色々なものを諦めたような表情をされていたことが印象に残っています。
幸い痛みはさほど強くない様子。

私は「何かやってみたいことはありませんか?」と尋ねてみました。
すると「絵を描いてみたい」とおっしゃいました。
7年ほど前から水彩画を習っていたそうでそれが生きがいだったようです。
既に退院が決まっていて3日間しか残っていなかったのですが即座に「やりましょう!」と答えました。
やりたいことを尋ねてすぐ答えられる方は少ないです。
即答できるということは相当に強い想いがあるということ。
それは「やるしかない!」となるわけです(^^ゞ

リハビリテーション室を探すと水彩画の道具を発見♪
画用紙を買ってきて足りない道具は子どもに借りてきました(息子よ、ありがとう)。
無事、翌日からスタート。
ご本人と相談し、ベランダに咲く花を描くことに。

とても集中して描いていました。
そこに初めに感じた諦めの表情はありませんでした。
隣でジッと見つめられていてはやりづらいことこの上ないので私も横で描いてみます。
絵を描くことはどちらかというと苦手な部類ですが、教わりながら描いてみます。

下絵を描いて色を塗っていくわけですが、水彩画初心者としては目からウロコの連続。
絵の具はほんの少しで水を多めにすることでとても繊細な淡い色合いを表現できることを教わりました。
少し水を足すことで濃淡をつけられることに驚きです。
見様見真似で描いてみますが全然違います😅
(お見せできるシロモノではないのでアップしませんが…)

見事3日間で描き上げることができました。
とてもいい色合いの絵でしたが、ご本人としてはやや納得がいっていない様子…。
「思ってた色とちょっと違ったなぁ…」と言いつつ
それでも概ね満足されたようです。
最後はとてもいい笑顔を見せてくれました。

退院の際は挨拶ができなかったのですが次のようなうれしいメッセージをいただきました。

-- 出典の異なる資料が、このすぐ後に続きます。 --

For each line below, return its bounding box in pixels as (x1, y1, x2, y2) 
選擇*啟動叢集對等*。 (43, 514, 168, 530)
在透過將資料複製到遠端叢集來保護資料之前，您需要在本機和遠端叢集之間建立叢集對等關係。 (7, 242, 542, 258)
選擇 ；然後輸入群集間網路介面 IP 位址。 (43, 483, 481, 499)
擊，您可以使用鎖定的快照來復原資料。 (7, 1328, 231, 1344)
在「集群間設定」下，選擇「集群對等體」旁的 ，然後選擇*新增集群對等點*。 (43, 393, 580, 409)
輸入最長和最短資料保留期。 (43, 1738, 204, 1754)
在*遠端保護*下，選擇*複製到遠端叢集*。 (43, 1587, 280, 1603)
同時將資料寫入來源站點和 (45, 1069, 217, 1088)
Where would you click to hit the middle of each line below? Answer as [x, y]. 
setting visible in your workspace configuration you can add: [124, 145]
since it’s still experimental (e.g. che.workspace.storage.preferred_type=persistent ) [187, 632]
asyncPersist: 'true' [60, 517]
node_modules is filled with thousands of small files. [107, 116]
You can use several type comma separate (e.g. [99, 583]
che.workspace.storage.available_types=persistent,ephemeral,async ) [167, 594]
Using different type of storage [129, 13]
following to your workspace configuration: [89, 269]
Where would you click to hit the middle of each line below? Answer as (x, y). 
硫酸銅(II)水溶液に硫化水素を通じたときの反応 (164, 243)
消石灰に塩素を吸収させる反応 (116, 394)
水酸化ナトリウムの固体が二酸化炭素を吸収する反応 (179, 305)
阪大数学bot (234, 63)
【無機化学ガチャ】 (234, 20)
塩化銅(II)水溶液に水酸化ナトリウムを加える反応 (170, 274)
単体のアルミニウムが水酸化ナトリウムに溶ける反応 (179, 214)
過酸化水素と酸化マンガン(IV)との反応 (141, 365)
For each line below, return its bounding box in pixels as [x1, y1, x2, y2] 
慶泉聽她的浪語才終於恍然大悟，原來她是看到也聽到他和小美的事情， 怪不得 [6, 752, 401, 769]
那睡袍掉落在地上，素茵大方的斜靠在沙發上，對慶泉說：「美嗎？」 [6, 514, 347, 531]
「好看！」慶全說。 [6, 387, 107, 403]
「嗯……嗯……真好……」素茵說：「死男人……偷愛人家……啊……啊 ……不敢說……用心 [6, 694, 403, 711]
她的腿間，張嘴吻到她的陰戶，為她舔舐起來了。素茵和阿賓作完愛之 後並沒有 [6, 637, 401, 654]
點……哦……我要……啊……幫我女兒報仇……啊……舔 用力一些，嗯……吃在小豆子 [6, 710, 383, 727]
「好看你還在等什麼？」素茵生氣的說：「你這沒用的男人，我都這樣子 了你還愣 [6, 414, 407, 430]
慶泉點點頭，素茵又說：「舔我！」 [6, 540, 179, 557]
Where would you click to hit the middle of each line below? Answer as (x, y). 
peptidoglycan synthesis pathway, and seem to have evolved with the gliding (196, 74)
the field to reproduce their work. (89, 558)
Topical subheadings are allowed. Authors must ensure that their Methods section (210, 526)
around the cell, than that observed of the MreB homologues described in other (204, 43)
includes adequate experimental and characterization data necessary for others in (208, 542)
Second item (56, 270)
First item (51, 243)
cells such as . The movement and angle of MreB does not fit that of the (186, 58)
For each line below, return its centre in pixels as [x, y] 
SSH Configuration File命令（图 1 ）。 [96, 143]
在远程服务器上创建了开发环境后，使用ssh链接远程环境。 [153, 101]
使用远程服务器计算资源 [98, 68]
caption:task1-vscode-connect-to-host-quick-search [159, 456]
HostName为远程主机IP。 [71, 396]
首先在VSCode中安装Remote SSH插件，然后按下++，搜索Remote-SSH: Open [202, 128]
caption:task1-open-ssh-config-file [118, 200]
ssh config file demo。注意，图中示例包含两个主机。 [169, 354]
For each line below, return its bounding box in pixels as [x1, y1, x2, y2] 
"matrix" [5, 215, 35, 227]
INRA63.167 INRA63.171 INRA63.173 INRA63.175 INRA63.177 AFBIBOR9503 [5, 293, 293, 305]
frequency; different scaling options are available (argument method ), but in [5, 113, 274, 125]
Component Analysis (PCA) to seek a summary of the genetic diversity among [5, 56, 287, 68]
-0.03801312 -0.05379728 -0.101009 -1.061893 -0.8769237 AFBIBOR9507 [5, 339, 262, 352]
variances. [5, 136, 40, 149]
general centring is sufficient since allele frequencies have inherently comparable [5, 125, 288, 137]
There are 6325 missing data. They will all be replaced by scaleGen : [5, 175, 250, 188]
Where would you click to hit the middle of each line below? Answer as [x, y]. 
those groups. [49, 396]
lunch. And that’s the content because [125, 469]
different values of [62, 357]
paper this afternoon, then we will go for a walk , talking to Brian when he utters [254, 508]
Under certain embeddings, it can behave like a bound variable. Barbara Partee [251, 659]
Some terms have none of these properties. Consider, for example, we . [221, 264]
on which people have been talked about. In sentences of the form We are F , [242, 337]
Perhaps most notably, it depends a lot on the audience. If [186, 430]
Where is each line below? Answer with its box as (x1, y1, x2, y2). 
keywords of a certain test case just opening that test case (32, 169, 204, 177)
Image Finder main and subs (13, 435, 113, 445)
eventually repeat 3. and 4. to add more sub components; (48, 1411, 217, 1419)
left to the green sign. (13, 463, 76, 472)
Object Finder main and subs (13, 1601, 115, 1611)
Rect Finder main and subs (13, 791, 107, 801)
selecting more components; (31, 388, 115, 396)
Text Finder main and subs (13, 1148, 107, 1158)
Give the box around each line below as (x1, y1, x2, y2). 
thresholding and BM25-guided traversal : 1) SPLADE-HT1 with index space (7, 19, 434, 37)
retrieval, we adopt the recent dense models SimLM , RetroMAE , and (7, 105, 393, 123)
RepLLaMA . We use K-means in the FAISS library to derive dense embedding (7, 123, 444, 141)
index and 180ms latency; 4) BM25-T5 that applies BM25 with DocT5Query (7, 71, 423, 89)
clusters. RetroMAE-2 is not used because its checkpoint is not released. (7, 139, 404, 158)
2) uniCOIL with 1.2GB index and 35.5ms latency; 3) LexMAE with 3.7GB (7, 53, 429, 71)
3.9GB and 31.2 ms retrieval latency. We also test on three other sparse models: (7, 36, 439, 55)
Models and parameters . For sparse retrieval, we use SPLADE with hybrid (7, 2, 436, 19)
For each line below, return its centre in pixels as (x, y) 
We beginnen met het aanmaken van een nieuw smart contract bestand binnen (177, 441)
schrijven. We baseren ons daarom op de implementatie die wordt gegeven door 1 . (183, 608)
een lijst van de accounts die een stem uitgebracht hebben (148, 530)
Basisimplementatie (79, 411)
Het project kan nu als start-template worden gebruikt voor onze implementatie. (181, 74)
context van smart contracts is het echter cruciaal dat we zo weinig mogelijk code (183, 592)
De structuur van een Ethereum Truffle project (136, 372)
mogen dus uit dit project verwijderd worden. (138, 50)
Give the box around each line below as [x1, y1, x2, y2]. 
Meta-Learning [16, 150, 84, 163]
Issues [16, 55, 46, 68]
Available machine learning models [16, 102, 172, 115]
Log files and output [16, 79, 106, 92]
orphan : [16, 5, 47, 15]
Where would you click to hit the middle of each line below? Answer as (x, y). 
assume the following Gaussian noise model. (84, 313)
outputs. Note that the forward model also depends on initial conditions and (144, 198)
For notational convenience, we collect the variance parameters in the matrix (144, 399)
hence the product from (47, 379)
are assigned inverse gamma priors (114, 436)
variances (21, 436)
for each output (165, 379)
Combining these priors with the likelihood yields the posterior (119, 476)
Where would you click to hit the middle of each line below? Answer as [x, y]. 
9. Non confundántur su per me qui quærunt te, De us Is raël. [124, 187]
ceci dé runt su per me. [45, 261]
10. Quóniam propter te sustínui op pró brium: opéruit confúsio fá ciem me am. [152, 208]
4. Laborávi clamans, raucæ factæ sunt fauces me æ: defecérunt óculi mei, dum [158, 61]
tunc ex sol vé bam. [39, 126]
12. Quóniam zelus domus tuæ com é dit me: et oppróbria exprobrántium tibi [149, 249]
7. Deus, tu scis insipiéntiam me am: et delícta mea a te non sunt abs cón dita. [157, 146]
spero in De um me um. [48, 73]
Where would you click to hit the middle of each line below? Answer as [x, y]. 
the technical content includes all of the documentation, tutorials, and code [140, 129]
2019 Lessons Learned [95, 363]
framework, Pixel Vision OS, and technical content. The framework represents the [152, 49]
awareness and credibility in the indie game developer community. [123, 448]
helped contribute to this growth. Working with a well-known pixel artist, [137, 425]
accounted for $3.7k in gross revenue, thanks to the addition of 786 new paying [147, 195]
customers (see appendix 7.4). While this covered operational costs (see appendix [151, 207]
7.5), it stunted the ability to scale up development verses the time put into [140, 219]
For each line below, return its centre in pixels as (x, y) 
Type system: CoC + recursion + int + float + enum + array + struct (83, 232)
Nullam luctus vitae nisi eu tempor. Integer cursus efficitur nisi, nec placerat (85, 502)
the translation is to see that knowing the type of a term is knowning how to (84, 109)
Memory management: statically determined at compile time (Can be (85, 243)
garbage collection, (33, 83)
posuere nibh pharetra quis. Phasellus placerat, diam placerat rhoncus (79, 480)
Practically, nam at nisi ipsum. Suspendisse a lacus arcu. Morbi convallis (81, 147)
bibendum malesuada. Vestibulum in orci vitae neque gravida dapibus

「入院してもう絵なんて描けないと思ってました。でもリハビリさんが『描いてみましょう』と言ってくれたお陰で描くことができてとてもうれしかった。本当にありがとうございました。」

うれしかったですね。
諦めていたことを1つ叶えるお手伝いができたこと。
そしてまた笑顔を見ることができたこと。
OT(作業療法)における作業とはその人にとって大事な活動。
この方にとって水彩画を描くことはかけがえのない作業でした。
「作業」をすることが生きること、と言っても過言ではないのかもしれません。
そのチカラを改めて感じることができました。

当然そううまくいくことばかりではありませんが、これからも1人1人にとっての価値を生み出せる存在でありたい。
そんなことを思いつつOT、そしてめぐりやをやっています。